Task inputs
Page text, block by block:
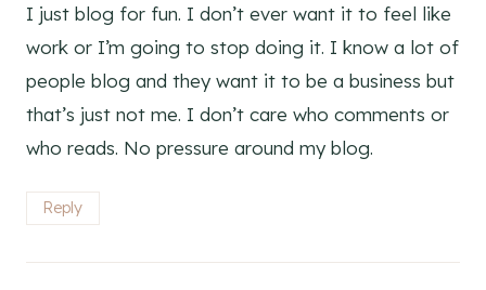
I just blog for fun. I don’t ever want it to feel like
work or I’m going to stop doing it. I know a lot of
people blog and they want it to be a business but
that’s just not me. I don’t care who comments or
who reads. No pressure around my blog.
Reply

Exercise prompt
Except for the pictures, set down all of the records exactly.

Answer section
Page text, block by block:
I just blog for fun. I don’t ever want it to feel like
work or I’m going to stop doing it. I know a lot of
people blog and they want it to be a business but
that’s just not me. I don’t care who comments or
who reads. No pressure around my blog.
Reply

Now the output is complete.